Spnd Ballet e Sixteen Levels hanno il compito di aprire l’omonimo lavoro tra synth eterei e beat spezzati di ottima fattura che però non fanno ancora danzare. Ci pensa Wolves, primo singolo estratto, a infuocare il dancefloor con melodie tagliate al minimo e una 909 spinta all’estremo, proprio come era tradizione un paio di decenni fa. Sullo stesso trend da clubbing tirato c’è la pregevolissima doppietta dal titolo teutonico, e non a caso date le sonorità dei pezzi: Das Programm e Gewerbe 15. Nella prima, melodie robotiche e arpeggiatori ipnotici cercano spazio su violenti quattro quarti scanditi da kick e snare che colpiscono dritti al petto; nella seconda, rincorse soniche dal vago retrogusto sinistro sono spezzate da un basso e da piatti gradevolmente molesti, dove a dominare la scena è però sempre e comunque la cassa, come il galateo della techno richiede.

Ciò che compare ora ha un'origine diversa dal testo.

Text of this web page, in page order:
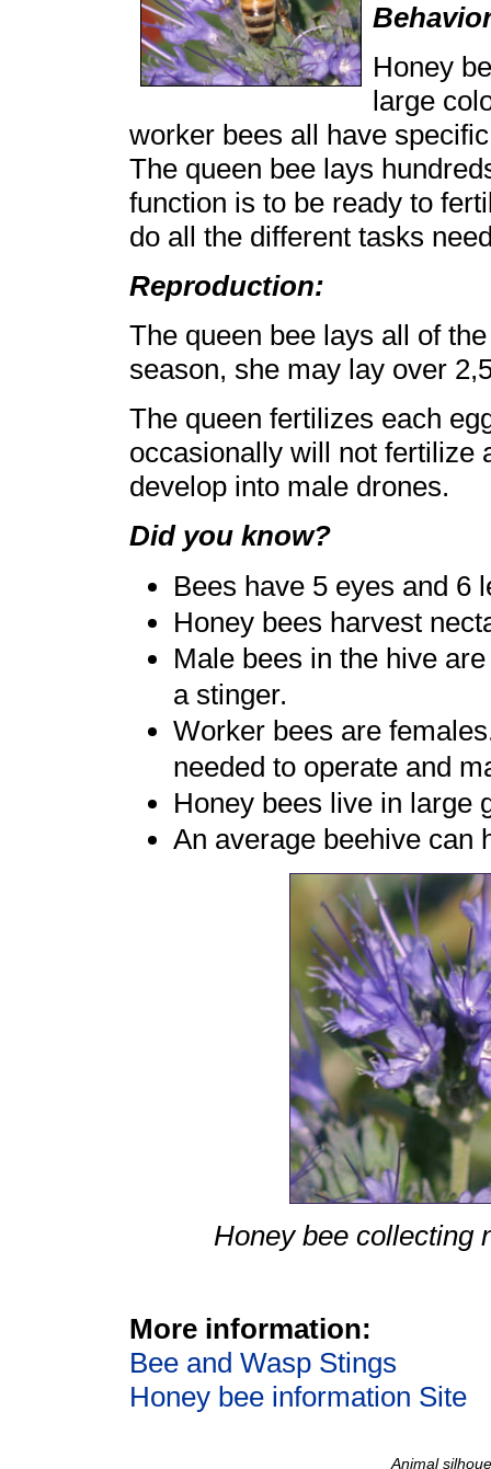
Honey
large
worker bees all have
The queen bee lays
function is to be ready to
do all the different tasks
Reproduction:
The queen bee lays all of
season, she may lay over
The queen fertilizes each
occasionally will not fertilize
develop into male drones.
Did you know?
Bees have 5 eyes and 6
Honey bees harvest
Male bees in the hive
a stinger.
Worker bees are
needed to operate and
Honey bees live in large
An average beehive can
Honey bee
More information:
Bee and Wasp Stings
Honey bee information Site
Animal
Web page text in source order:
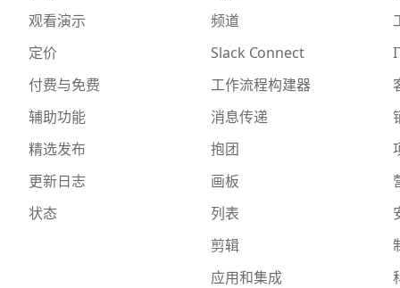
观看演示
定价
付费与免费
辅助功能
精选发布
更新日志
状态
频道
Slack Connect
工作流程构建器
消息传递
抱团
画板
列表
剪辑
应用和集成
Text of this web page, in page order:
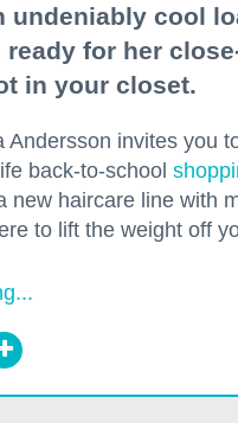
undeniably cool
ready for her
in your closet.
Andersson invites you
back-to-school
new haircare line with
to lift the weight off
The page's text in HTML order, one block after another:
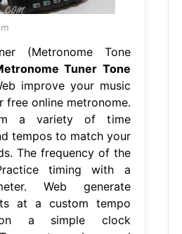
(Metronome Tone
Tuner Tone
improve your music
free online metronome.
a variety of time
tempos to match your
The frequency of the
timing with a
Web generate
at a custom tempo
on a simple clock
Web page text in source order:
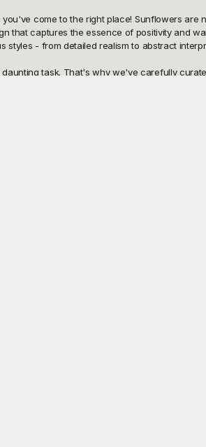
come to the right place! Sunflowers are
that captures the essence of positivity and
- from detailed realism to abstract
task. That's why we've carefully
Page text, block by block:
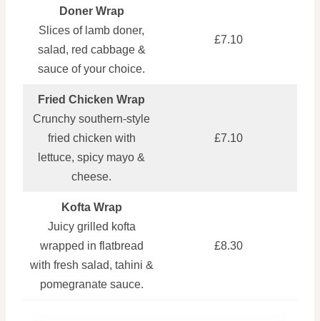
Doner Wrap
Slices of lamb doner,
salad, red cabbage &
sauce of your choice.
£7.10
Fried Chicken Wrap
Crunchy southern-style
fried chicken with
lettuce, spicy mayo &
cheese.
£7.10
Kofta Wrap
Juicy grilled kofta
wrapped in flatbread
with fresh salad, tahini &
pomegranate sauce.
£8.30
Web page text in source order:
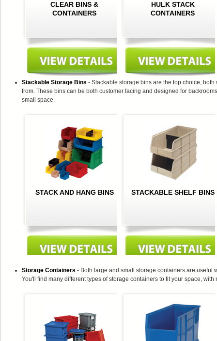
CLEAR BINS &
CONTAINERS
HULK STACK
CONTAINERS
Stackable Storage Bins - Stackable storage bins are the top choice,
from. These bins can be both customer facing and designed for
small space.
STACK AND HANG BINS STACKABLE SHELF BINS
Storage Containers - Both large and small storage containers are useful
You'll find many different types of storage containers to fit your space,
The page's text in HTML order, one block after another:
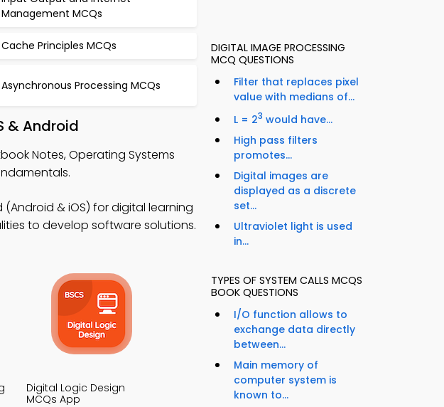
Management MCQs
Cache Principles MCQs
Asynchronous Processing MCQs
& Android
Notes, Operating Systems
& iOS) for digital learning
to develop software solutions.
Digital Logic Design
MCQs App
DIGITAL IMAGE PROCESSING
MCQ QUESTIONS
Filter that replaces pixel
value with medians of...
L = 23 would have...
High pass filters
promotes...
Digital images are
displayed as a discrete
set...
Ultraviolet light is used
in...
TYPES OF SYSTEM CALLS MCQS
BOOK QUESTIONS
I/O function allows to
exchange data directly
between...
Main memory of
computer system is
known to...
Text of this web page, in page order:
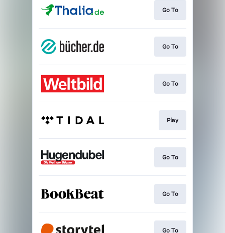
Go To
Go To
Go To
Play
Go To
Go To
Go To
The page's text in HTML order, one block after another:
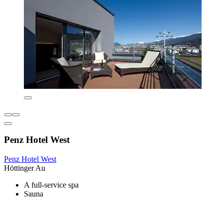
Penz Hotel West
Penz Hotel West
Höttinger Au
A full-service spa
Sauna
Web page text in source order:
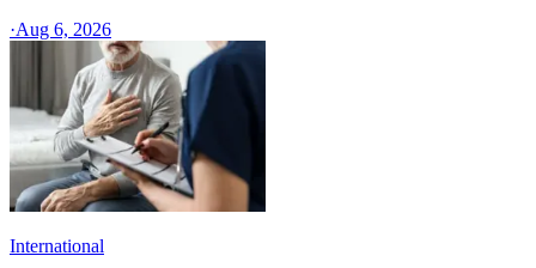
·Aug 6, 2026
International
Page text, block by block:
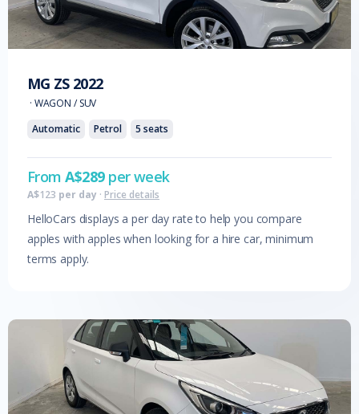
MG ZS 2022
· WAGON / SUV
Automatic
Petrol 5 seats
FromA$289per week
A$123 per day · Price details
HelloCars displays a per day rate to help you compare
apples with apples when looking for a hire car, minimum
terms apply.

Tomorrow è una piacevole parentesi ambient, e molto azzeccata è anche la scelta di inserire sul formato fisico Against The Clock, traccia figlia dell’omonima serie dedicata di FACT magazine a cui i tre hanno partecipato.
Uscire su Monkeytown ha poi un buon vantaggio: i featuring altolocati. Offline con Rødhåd è una nenia delineata da rintocchi oscuri e un beat ossessivo, un paio di loop pregiati che però, purtroppo, non decollano mai, lasciandoci lì con un senso di triste incompiutezza. Non poteva mancare anche una collaborazione con i padrini Modeselektor: Fjkslktr ripropone quei beat che per tutto l’ascolto si sono fatti apprezzare intersecandoli a glitch violenti e synth più marcati, per una volta, protagonisti.

Non fatevi ingannare dalle apparenze, di nuovo, perché Fjaak è un debut solido, coeso, riuscito. Di tanto in tanto qualche intreccio melodico più sofisticato avrebbe giovato all’ascolto, ma è innegabile che il disco sia costellato di dancefloor bangers. Se è palese che il trio prenda molto in prestito dalla storia della musica di genere, è pur vero che riesca anche a rimettere il tutto in gioco oggi, con una cura sonora che denota una grande maturità artistica e che fa ben sperare per il futuro.